貴族学園での語学の成績も…下から数えた方が早いくらいのものだとか。


そんな方があの『騎士の泉』を書けたとは到底思えません。

これは誰か別に作者がいると考えた方が自然です。


そのことをスザンナさまにお伝えしたら今回のようになりました。

本来は短編で良いので黒バラ騎士団の新作を書いてもらえないかとのご依頼だったのですが、何故かこうして私が出張って一芝居打つことに…。
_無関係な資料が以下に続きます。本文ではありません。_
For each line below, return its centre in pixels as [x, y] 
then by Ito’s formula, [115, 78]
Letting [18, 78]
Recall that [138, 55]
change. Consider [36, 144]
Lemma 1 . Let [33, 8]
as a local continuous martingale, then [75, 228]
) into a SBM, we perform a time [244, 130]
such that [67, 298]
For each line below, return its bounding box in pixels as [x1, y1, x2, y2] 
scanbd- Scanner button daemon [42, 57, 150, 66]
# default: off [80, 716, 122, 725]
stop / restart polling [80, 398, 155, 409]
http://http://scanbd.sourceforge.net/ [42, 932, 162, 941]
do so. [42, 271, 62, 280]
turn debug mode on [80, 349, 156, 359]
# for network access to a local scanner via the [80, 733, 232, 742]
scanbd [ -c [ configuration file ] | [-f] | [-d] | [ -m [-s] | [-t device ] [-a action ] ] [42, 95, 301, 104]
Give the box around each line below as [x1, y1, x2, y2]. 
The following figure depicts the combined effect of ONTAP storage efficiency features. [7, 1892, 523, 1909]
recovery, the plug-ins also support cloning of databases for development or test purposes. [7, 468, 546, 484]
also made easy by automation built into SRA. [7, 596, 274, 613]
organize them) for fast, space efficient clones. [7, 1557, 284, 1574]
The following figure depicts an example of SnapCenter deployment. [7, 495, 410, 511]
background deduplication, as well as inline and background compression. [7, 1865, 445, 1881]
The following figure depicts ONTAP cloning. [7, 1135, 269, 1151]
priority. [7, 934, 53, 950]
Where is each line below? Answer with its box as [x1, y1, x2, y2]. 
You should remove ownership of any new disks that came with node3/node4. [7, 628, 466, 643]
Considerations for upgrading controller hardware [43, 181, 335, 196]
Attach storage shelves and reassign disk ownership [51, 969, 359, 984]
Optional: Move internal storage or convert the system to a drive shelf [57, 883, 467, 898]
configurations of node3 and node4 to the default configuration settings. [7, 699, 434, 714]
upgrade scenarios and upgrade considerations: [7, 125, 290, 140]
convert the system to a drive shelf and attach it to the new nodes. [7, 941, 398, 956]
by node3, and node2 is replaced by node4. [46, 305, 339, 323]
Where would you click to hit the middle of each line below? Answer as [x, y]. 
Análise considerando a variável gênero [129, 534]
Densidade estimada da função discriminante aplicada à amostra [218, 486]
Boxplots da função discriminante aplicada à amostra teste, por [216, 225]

確かにこの方が効果が高かったでしたし、自白に持って行ったスザンナさまの手腕は見事でしたね。

さすがは切れ者と名高い宰相様のお孫さんです。


周囲の非難と軽蔑の眼差しに立ち向かうようにフローレさまが叫びます。


「それの何が悪いのっ。貴方だって私のように誰かに代わって書いてもらっているんじゃないの?だいたい何も苦労せずにあっさりと成功して、狡いのよっ」

 その言葉にスザンナさまが怒りも露わに反論します。


「その言葉、取り消してください。ミス・グリーン先生に対する侮辱以外の何物でもありません。そもそも何の努力も無しに成功するなんてありえません。何年もの厳しい研鑽を積んでこそ職人は素晴らしい品を作り出せるのです。フローレさまも淑女の礼節を身に着けたのは何度もレッスンを重ねたからでしょう」

 

分かりやすいスザンナさまの話にフローレさまは反論できず押し黙ります。


「ところでリザリアさまは今までどれほどの本をお読みに?」

 突然の問いに驚きながらも過去の事実を口にします。


「最近は締め切りに追われていますのでそれほどではありませんが…以前はあらゆる分野の本を最低でも一日3冊、それを十年以上毎日続けておりましたから総計で1万冊は超えているかと」


私の答えに周囲から驚きの声が上がります。

そんなにですか?

私としては当たり前のことなのですけど。


「リザリアさまの作品が多岐にわたる訳が分かりました。その膨大な知識量あってこそだったのですね」

 感心しきりなスザンナさまが周囲の令嬢たちを見回します。


「お聞きのように成功に至るまでの努力は必須です。それから目を反らし良いところだけを羨むのは間違いです」

 毅然と言い切るとスザンナさまは小さく息をついてから言葉を継ぎます。


「確かに成功には運も必要かもしれません。ですが自分には無理だと決めつけて、努力することを諦めてしまったらそれまでです。自分が望んだ未来を自分で作り上げるためにどんなに遅い歩みでも進み続けていさえすれば夢の扉に手が届くのです」


スザンナさまの話に感動した様子の令嬢たち。

ですがフローレさまには響かなかったようです。


「何よ、偉そうにっ。こんな会、辞めてやるわっ」

 そういうとフローレさまは走って庭園から姿を消してしまわれました。


ですが成りすましの件がこれで終わるとは思えません。

フローレさまの苦難はこれからでしょう。